ASSIGNED TASK. Line by line, the entries below are to be reproduced unaltered.

AVAILABLE DATA.
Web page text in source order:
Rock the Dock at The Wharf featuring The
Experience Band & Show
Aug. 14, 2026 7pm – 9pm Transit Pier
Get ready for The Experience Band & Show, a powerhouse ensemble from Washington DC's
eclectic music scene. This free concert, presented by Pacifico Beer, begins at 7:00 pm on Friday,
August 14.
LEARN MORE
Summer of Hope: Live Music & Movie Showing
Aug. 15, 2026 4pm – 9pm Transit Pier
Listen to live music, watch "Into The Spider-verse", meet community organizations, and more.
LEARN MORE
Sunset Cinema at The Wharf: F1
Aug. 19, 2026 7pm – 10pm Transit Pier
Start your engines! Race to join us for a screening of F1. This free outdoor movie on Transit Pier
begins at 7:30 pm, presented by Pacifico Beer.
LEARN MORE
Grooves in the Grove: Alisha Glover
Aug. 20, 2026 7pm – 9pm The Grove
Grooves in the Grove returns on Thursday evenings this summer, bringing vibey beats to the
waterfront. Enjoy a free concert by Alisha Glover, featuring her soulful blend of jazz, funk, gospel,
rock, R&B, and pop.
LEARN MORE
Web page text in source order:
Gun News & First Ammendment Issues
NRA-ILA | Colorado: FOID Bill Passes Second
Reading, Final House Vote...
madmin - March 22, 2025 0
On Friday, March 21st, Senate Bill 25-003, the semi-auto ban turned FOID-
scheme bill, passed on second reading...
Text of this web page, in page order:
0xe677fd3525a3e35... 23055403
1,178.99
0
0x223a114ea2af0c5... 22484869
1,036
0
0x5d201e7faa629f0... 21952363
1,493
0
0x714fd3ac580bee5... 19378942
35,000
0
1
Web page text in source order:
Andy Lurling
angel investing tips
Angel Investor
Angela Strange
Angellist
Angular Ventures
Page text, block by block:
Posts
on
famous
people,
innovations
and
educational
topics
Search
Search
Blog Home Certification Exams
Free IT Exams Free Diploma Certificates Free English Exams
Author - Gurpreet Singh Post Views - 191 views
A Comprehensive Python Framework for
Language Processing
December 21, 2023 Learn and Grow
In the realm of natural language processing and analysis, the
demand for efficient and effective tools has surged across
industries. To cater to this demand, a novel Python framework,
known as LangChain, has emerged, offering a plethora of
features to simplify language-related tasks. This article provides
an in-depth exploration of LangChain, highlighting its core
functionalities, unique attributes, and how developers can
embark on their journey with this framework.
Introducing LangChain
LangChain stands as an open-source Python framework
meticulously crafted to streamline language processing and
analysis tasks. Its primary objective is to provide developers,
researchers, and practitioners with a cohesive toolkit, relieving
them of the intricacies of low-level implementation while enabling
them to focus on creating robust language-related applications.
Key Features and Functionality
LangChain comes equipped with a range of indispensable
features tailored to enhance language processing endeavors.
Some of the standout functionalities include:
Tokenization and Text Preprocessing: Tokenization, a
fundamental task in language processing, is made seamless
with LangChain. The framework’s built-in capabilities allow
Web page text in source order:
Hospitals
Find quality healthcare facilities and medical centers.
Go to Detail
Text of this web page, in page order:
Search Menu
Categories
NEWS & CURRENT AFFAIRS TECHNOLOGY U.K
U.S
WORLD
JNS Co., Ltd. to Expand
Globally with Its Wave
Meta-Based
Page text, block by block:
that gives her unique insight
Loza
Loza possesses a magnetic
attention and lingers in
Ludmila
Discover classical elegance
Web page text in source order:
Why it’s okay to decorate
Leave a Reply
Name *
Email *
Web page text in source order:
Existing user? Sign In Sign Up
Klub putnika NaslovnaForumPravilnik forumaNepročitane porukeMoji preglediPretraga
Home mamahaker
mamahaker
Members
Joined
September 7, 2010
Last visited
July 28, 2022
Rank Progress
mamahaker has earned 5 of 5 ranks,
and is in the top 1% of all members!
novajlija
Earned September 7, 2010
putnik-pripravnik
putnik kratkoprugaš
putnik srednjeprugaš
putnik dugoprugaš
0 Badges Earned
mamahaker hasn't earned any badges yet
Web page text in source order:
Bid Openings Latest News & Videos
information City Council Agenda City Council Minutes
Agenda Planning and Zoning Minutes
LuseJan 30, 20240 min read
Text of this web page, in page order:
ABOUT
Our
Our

RESPONSE TO THIS TASK.
Web page text in source order:
Rock the Dock at The Wharf featuring The
Experience Band & Show
Aug. 14, 2026 7pm – 9pm Transit Pier
Get ready for The Experience Band & Show, a powerhouse ensemble from Washington DC's
eclectic music scene. This free concert, presented by Pacifico Beer, begins at 7:00 pm on Friday,
August 14.
LEARN MORE
Summer of Hope: Live Music & Movie Showing
Aug. 15, 2026 4pm – 9pm Transit Pier
Listen to live music, watch "Into The Spider-verse", meet community organizations, and more.
LEARN MORE
Sunset Cinema at The Wharf: F1
Aug. 19, 2026 7pm – 10pm Transit Pier
Start your engines! Race to join us for a screening of F1. This free outdoor movie on Transit Pier
begins at 7:30 pm, presented by Pacifico Beer.
LEARN MORE
Grooves in the Grove: Alisha Glover
Aug. 20, 2026 7pm – 9pm The Grove
Grooves in the Grove returns on Thursday evenings this summer, bringing vibey beats to the
waterfront. Enjoy a free concert by Alisha Glover, featuring her soulful blend of jazz, funk, gospel,
rock, R&B, and pop.
LEARN MORE
Web page text in source order:
Gun News & First Ammendment Issues
NRA-ILA | Colorado: FOID Bill Passes Second
Reading, Final House Vote...
madmin - March 22, 2025 0
On Friday, March 21st, Senate Bill 25-003, the semi-auto ban turned FOID-
scheme bill, passed on second reading...
Text of this web page, in page order:
0xe677fd3525a3e35... 23055403
1,178.99
0
0x223a114ea2af0c5... 22484869
1,036
0
0x5d201e7faa629f0... 21952363
1,493
0
0x714fd3ac580bee5... 19378942
35,000
0
1
Web page text in source order:
Andy Lurling
angel investing tips
Angel Investor
Angela Strange
Angellist
Angular Ventures
Page text, block by block:
Posts
on
famous
people,
innovations
and
educational
topics
Search
Search
Blog Home Certification Exams
Free IT Exams Free Diploma Certificates Free English Exams
Author - Gurpreet Singh Post Views - 191 views
A Comprehensive Python Framework for
Language Processing
December 21, 2023 Learn and Grow
In the realm of natural language processing and analysis, the
demand for efficient and effective tools has surged across
industries. To cater to this demand, a novel Python framework,
known as LangChain, has emerged, offering a plethora of
features to simplify language-related tasks. This article provides
an in-depth exploration of LangChain, highlighting its core
functionalities, unique attributes, and how developers can
embark on their journey with this framework.
Introducing LangChain
LangChain stands as an open-source Python framework
meticulously crafted to streamline language processing and
analysis tasks. Its primary objective is to provide developers,
researchers, and practitioners with a cohesive toolkit, relieving
them of the intricacies of low-level implementation while enabling
them to focus on creating robust language-related applications.
Key Features and Functionality
LangChain comes equipped with a range of indispensable
features tailored to enhance language processing endeavors.
Some of the standout functionalities include:
Tokenization and Text Preprocessing: Tokenization, a
fundamental task in language processing, is made seamless
with LangChain. The framework’s built-in capabilities allow
Web page text in source order:
Hospitals
Find quality healthcare facilities and medical centers.
Go to Detail
Text of this web page, in page order:
Search Menu
Categories
NEWS & CURRENT AFFAIRS TECHNOLOGY U.K
U.S
WORLD
JNS Co., Ltd. to Expand
Globally with Its Wave
Meta-Based
Page text, block by block:
that gives her unique insight
Loza
Loza possesses a magnetic
attention and lingers in
Ludmila
Discover classical elegance
Web page text in source order:
Why it’s okay to decorate
Leave a Reply
Name *
Email *
Web page text in source order:
Existing user? Sign In Sign Up
Klub putnika NaslovnaForumPravilnik forumaNepročitane porukeMoji preglediPretraga
Home mamahaker
mamahaker
Members
Joined
September 7, 2010
Last visited
July 28, 2022
Rank Progress
mamahaker has earned 5 of 5 ranks,
and is in the top 1% of all members!
novajlija
Earned September 7, 2010
putnik-pripravnik
putnik kratkoprugaš
putnik srednjeprugaš
putnik dugoprugaš
0 Badges Earned
mamahaker hasn't earned any badges yet
Web page text in source order:
Bid Openings Latest News & Videos
information City Council Agenda City Council Minutes
Agenda Planning and Zoning Minutes
LuseJan 30, 20240 min read
Text of this web page, in page order:
ABOUT
Our
Our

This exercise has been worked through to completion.